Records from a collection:
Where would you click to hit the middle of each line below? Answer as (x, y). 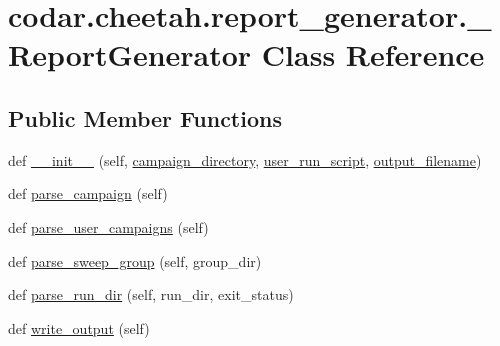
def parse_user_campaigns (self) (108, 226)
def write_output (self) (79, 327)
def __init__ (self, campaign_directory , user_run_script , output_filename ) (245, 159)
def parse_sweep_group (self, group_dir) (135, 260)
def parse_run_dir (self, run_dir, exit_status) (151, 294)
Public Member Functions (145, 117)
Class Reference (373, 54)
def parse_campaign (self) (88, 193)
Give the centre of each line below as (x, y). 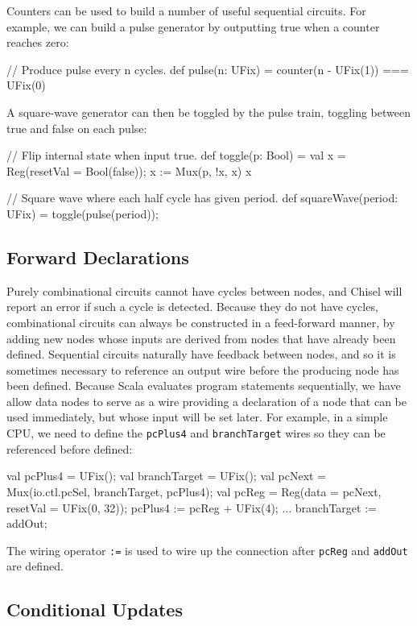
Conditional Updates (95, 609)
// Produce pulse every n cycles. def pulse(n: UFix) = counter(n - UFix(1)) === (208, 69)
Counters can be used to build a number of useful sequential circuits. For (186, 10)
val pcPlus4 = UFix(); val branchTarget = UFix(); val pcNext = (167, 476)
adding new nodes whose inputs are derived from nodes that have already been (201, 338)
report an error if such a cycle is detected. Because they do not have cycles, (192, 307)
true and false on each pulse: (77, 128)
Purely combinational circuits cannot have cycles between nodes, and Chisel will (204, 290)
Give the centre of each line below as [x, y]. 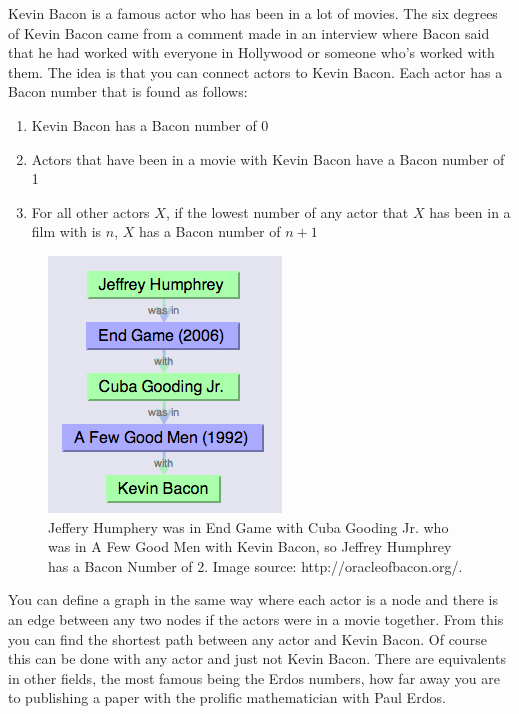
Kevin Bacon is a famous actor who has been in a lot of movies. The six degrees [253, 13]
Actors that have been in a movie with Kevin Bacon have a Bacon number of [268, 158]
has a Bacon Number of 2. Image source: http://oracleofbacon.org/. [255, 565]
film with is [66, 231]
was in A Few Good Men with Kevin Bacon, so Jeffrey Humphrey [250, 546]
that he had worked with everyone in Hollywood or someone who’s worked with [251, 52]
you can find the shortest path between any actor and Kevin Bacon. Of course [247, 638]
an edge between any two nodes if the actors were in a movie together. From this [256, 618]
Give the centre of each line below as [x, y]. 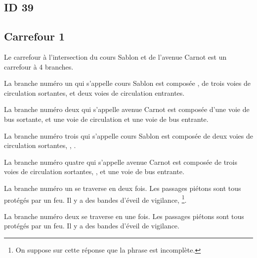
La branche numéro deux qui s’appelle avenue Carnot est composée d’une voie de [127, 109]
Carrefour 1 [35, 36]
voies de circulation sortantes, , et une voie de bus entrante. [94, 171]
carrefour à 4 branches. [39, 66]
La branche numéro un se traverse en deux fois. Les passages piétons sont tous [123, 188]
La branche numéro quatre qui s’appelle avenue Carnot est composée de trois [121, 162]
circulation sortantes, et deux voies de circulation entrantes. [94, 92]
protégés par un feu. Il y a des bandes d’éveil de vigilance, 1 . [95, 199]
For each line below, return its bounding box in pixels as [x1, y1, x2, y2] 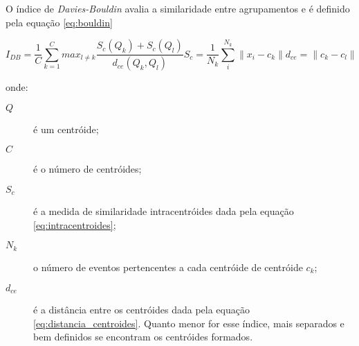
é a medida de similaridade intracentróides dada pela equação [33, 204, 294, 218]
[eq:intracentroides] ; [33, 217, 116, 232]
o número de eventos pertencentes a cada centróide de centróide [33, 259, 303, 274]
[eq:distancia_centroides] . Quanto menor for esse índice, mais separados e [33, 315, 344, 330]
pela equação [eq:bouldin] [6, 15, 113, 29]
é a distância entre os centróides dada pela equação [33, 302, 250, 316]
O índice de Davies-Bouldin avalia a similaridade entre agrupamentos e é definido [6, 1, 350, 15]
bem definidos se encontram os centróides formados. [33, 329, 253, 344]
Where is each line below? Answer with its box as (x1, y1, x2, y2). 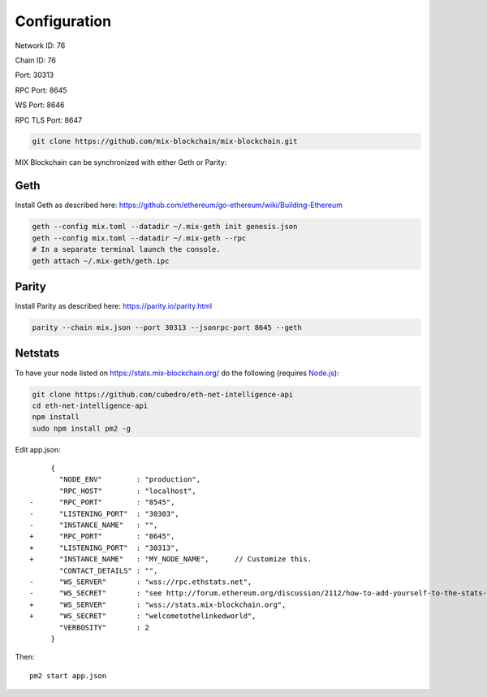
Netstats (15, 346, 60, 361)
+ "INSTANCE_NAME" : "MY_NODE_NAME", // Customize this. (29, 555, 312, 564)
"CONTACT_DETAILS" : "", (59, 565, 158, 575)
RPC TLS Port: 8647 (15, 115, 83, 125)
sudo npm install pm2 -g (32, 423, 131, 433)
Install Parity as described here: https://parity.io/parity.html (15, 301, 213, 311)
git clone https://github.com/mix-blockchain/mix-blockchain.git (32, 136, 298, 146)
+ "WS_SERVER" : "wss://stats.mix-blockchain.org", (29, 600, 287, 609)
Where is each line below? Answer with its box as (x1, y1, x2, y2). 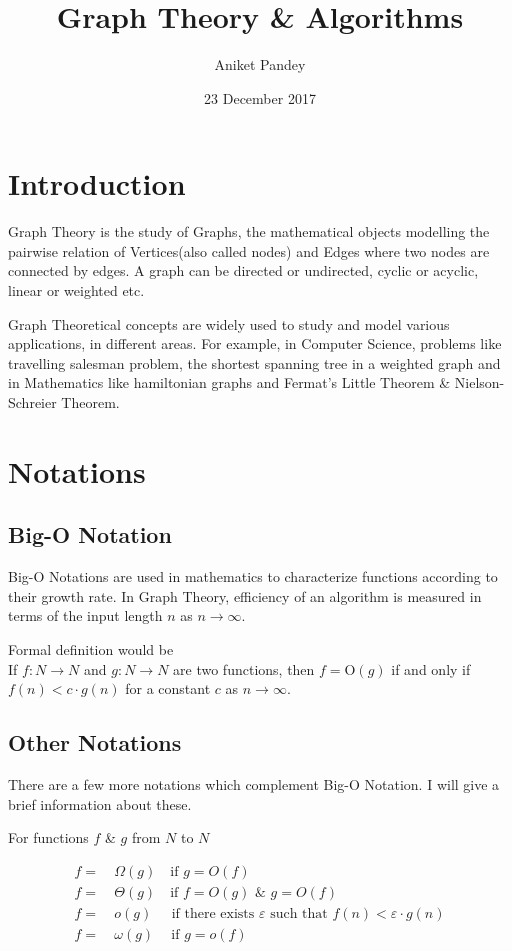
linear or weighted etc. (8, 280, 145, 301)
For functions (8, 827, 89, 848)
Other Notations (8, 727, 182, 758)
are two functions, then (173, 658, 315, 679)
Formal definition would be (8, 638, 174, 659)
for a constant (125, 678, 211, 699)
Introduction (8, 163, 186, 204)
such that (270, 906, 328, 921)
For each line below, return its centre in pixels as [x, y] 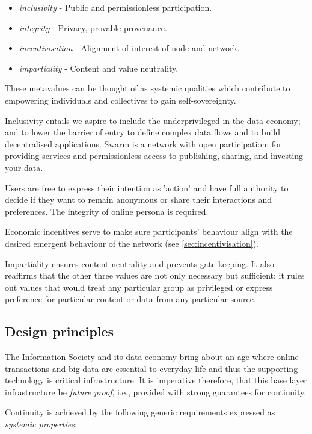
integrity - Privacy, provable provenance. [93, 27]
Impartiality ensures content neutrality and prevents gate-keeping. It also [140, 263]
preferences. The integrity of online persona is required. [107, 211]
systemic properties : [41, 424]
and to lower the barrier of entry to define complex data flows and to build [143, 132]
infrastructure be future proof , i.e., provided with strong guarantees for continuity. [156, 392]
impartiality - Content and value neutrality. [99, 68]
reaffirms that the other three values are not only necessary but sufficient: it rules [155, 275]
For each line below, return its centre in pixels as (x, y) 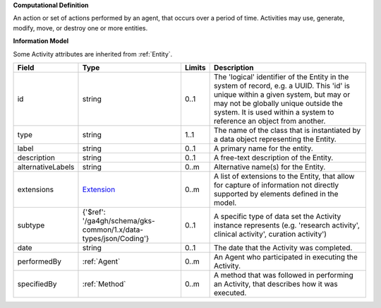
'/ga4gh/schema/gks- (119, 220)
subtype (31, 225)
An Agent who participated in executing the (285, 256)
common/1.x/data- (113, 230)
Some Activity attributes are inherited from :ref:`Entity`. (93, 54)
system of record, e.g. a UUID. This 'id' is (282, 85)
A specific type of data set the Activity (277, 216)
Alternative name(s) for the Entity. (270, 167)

...

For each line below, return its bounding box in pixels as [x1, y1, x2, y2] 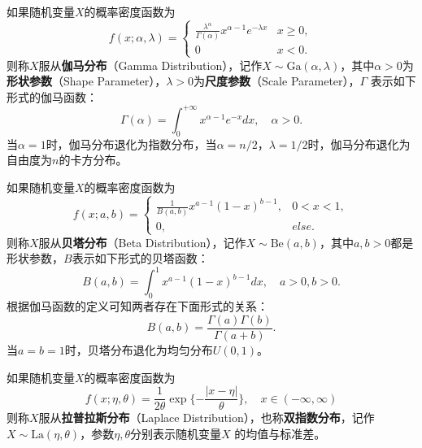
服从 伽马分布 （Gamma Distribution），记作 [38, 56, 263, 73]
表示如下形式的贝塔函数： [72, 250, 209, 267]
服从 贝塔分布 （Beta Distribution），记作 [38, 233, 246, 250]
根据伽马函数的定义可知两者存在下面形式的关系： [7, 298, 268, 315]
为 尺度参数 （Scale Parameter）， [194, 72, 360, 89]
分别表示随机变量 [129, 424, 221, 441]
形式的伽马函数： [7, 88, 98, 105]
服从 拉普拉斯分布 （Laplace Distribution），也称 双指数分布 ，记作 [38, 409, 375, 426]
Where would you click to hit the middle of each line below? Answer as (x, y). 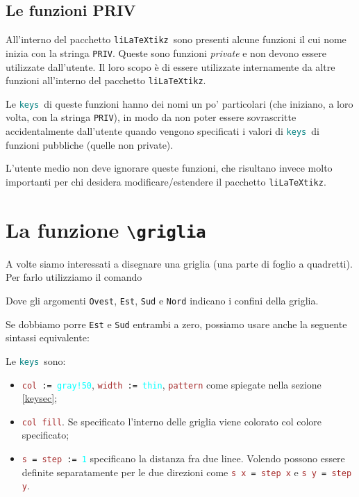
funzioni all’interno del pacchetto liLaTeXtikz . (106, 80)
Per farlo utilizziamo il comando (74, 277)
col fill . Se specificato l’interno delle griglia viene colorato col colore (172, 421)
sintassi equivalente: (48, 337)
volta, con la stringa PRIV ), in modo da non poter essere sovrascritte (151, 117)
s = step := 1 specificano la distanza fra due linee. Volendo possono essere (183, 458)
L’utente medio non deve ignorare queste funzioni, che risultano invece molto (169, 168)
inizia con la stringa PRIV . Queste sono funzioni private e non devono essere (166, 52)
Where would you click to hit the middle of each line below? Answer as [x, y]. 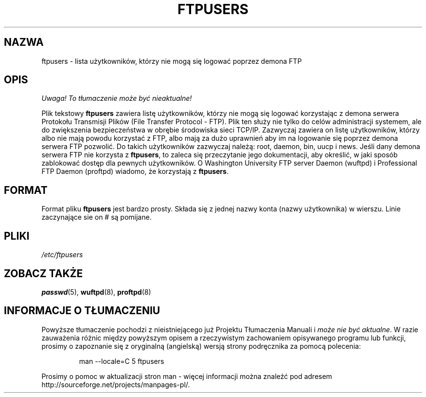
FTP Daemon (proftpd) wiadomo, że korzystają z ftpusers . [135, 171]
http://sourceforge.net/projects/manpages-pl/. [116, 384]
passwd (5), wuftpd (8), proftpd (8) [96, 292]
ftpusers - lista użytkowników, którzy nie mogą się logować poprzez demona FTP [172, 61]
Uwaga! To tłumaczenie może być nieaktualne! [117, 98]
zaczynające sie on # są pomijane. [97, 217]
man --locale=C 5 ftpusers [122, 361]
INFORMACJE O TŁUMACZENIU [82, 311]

WHAT YOU WILL DO: Set down word for word the lines above from the one with "def parse_sweep_group (self, group_dir)" up to and including the one with "was in A Few". Omit every picture.

SOLUTION:
def parse_sweep_group (self, group_dir) (135, 260)
def parse_run_dir (self, run_dir, exit_status) (151, 294)
Public Member Functions (145, 117)
Class Reference (373, 54)
def parse_campaign (self) (88, 193)
Give the centre of each line below as (x, y). 
Conditional Updates (95, 609)
// Produce pulse every n cycles. def pulse(n: UFix) = counter(n - UFix(1)) === (208, 69)
Counters can be used to build a number of useful sequential circuits. For (186, 10)
val pcPlus4 = UFix(); val branchTarget = UFix(); val pcNext = (167, 476)
adding new nodes whose inputs are derived from nodes that have already been (201, 338)
report an error if such a cycle is detected. Because they do not have cycles, (192, 307)
true and false on each pulse: (77, 128)
Purely combinational circuits cannot have cycles between nodes, and Chisel will (204, 290)
Give the centre of each line below as [x, y]. 
Kevin Bacon is a famous actor who has been in a lot of movies. The six degrees [253, 13]
Actors that have been in a movie with Kevin Bacon have a Bacon number of [268, 158]
has a Bacon Number of 2. Image source: http://oracleofbacon.org/. [255, 565]
film with is [66, 231]
was in A Few Good Men with Kevin Bacon, so Jeffrey Humphrey [250, 546]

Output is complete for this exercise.